▶ [PROBLEM REQUIREMENTS]: Make an exact transcript of the lines in the data below, starting with the one containing "Wykonywany kod jest" and going on through the one containing "section of a", with both included and the pictures left out.

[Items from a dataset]
"""
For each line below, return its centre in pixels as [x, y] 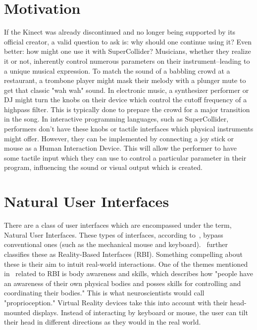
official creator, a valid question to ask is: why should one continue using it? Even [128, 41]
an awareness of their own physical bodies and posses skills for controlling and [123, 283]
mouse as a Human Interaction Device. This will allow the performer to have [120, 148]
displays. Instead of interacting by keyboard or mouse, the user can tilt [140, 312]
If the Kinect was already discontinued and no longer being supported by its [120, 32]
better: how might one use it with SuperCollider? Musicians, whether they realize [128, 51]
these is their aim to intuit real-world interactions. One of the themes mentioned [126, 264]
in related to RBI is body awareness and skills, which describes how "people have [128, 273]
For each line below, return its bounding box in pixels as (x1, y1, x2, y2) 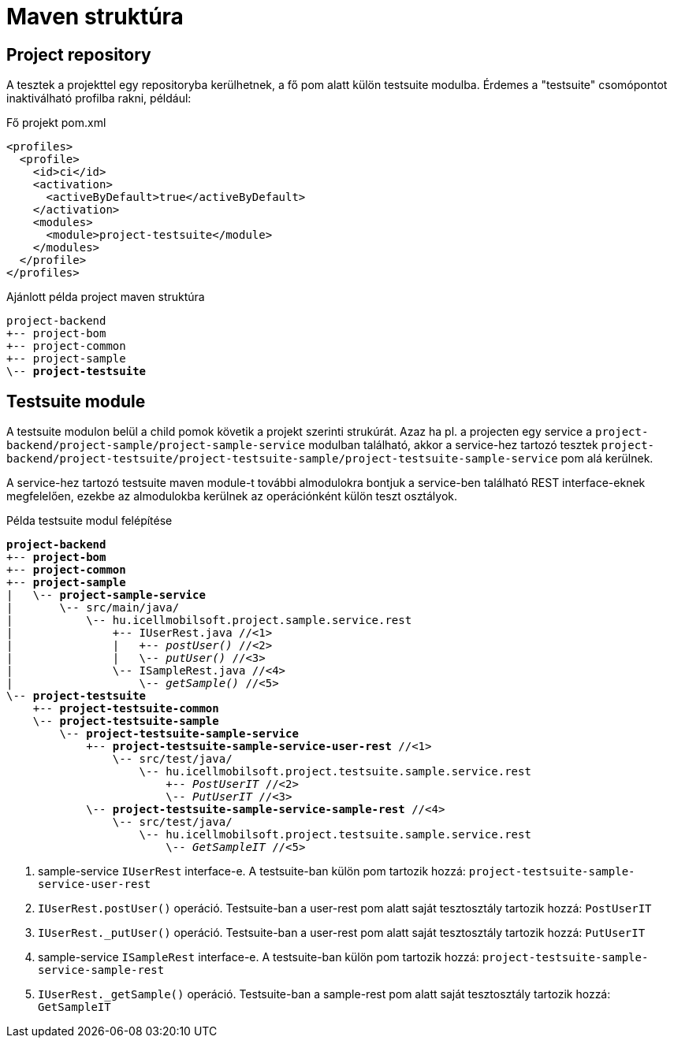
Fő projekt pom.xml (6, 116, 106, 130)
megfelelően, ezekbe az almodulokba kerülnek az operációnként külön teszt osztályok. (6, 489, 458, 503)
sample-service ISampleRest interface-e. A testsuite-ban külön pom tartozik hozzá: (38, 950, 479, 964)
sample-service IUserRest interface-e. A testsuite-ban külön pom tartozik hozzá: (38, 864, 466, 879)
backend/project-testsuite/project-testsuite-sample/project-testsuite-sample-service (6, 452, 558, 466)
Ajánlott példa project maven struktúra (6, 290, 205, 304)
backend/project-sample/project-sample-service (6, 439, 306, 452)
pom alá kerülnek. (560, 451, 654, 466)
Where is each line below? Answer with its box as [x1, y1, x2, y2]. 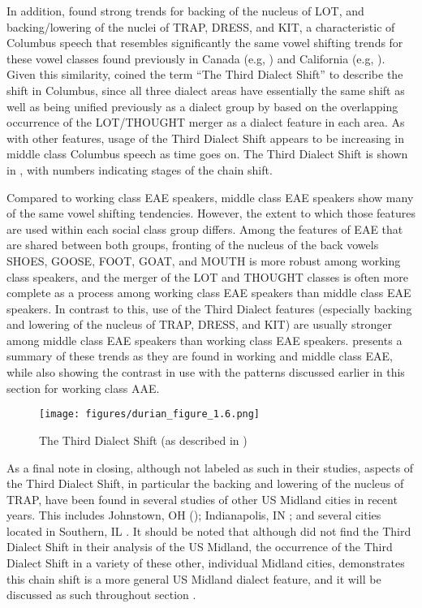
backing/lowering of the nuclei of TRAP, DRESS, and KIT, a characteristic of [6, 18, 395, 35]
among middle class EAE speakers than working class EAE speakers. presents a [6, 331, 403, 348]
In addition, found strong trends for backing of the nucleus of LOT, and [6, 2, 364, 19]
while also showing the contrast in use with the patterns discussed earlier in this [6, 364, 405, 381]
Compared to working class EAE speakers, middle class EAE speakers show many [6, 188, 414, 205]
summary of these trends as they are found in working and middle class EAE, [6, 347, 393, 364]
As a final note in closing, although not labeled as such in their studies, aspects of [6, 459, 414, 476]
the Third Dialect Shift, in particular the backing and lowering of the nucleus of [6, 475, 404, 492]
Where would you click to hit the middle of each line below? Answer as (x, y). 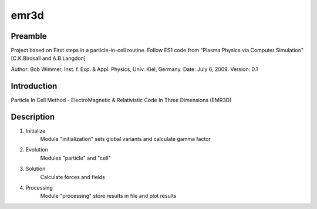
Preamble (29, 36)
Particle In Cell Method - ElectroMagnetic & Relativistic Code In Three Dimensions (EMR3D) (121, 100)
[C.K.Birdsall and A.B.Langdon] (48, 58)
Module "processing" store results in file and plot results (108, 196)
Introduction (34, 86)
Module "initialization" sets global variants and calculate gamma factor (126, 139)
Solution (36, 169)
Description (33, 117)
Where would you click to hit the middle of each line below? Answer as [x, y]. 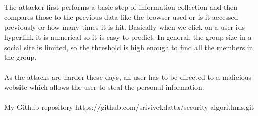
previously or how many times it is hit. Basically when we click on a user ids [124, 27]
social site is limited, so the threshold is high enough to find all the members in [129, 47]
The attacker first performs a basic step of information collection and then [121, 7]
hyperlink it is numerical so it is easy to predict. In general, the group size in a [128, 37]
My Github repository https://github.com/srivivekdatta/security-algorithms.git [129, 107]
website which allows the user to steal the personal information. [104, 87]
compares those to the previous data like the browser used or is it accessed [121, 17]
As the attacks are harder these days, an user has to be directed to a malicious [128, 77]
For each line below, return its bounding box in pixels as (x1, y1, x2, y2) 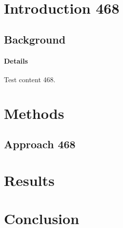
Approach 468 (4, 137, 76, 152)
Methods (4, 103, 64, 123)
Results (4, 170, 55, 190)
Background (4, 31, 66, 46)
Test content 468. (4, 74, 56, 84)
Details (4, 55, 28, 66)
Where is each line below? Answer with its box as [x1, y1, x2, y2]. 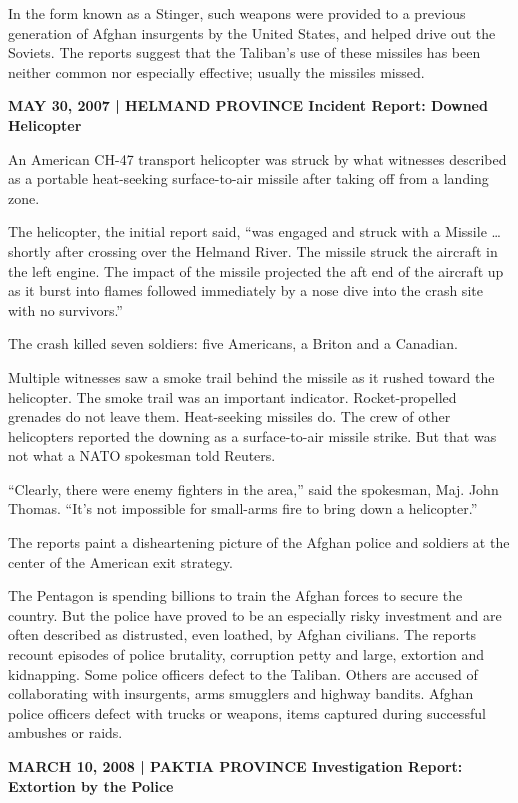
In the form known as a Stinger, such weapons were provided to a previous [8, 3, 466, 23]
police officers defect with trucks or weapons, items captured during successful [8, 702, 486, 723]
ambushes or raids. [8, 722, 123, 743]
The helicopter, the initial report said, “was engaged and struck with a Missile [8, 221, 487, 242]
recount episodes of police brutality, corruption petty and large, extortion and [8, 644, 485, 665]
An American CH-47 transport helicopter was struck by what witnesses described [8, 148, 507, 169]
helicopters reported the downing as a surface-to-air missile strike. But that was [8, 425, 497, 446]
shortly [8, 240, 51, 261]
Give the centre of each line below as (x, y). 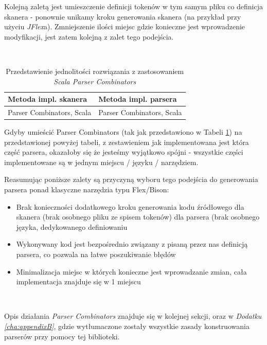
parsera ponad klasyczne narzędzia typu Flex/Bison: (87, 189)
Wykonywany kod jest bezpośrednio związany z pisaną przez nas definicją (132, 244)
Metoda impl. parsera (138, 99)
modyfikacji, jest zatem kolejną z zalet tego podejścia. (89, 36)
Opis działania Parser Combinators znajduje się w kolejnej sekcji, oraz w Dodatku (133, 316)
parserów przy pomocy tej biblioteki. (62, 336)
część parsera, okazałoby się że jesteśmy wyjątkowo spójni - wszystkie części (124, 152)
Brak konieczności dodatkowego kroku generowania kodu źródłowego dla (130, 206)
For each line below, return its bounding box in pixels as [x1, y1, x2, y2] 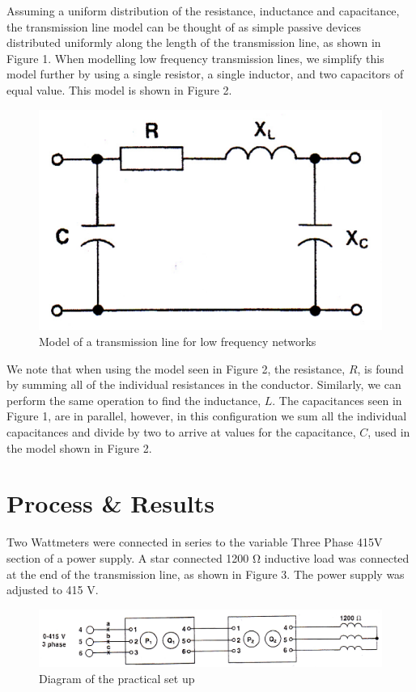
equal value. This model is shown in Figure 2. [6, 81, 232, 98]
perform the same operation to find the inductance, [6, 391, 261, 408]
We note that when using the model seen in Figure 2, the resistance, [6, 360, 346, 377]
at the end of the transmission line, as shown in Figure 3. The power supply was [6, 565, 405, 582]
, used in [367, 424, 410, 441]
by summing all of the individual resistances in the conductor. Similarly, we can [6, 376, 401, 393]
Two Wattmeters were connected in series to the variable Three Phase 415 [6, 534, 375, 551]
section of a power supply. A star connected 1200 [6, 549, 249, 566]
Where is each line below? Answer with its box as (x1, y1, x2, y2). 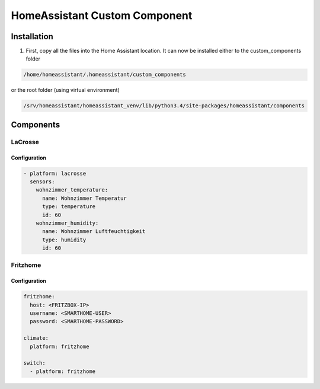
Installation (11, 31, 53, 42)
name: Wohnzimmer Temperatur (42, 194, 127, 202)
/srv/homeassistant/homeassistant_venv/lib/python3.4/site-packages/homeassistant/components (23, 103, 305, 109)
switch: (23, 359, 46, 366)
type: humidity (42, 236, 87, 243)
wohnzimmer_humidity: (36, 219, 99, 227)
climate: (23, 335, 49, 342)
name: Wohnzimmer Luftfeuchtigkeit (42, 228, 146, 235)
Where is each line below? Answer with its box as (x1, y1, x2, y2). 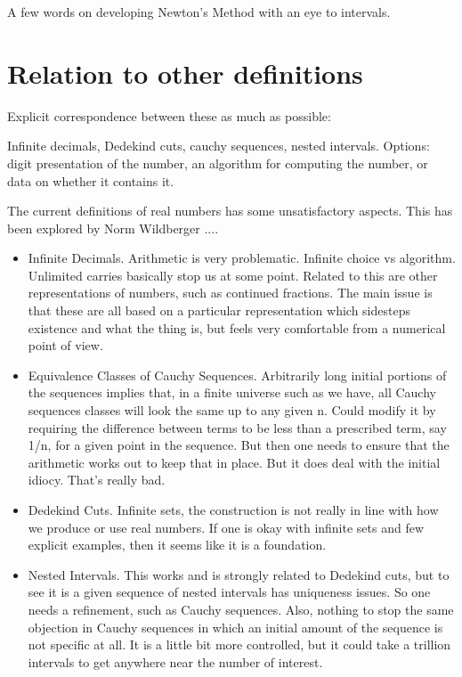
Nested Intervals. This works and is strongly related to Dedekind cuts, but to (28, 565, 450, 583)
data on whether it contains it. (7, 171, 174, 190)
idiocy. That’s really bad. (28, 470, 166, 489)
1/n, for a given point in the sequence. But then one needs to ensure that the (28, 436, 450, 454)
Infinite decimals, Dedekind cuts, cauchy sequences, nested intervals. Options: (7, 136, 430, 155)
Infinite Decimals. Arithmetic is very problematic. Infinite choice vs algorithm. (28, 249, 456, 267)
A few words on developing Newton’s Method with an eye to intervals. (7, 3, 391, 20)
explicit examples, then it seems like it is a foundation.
"""
▶ [EXPECTED OUTPUT]:
Wykonywany kod jest bezpośrednio związany z pisaną przez nas definicją (132, 244)
Metoda impl. parsera (138, 99)
modyfikacji, jest zatem kolejną z zalet tego podejścia. (89, 36)
Opis działania Parser Combinators znajduje się w kolejnej sekcji, oraz w Dodatku (133, 316)
parserów przy pomocy tej biblioteki. (62, 336)
część parsera, okazałoby się że jesteśmy wyjątkowo spójni - wszystkie części (124, 152)
Brak konieczności dodatkowego kroku generowania kodu źródłowego dla (130, 206)
For each line below, return its bounding box in pixels as [x1, y1, x2, y2] 
equal value. This model is shown in Figure 2. [6, 81, 232, 98]
perform the same operation to find the inductance, [6, 391, 261, 408]
We note that when using the model seen in Figure 2, the resistance, [6, 360, 346, 377]
at the end of the transmission line, as shown in Figure 3. The power supply was [6, 565, 405, 582]
, used in [367, 424, 410, 441]
by summing all of the individual resistances in the conductor. Similarly, we can [6, 376, 401, 393]
Two Wattmeters were connected in series to the variable Three Phase 415 [6, 534, 375, 551]
section of a power supply. A star connected 1200 [6, 549, 249, 566]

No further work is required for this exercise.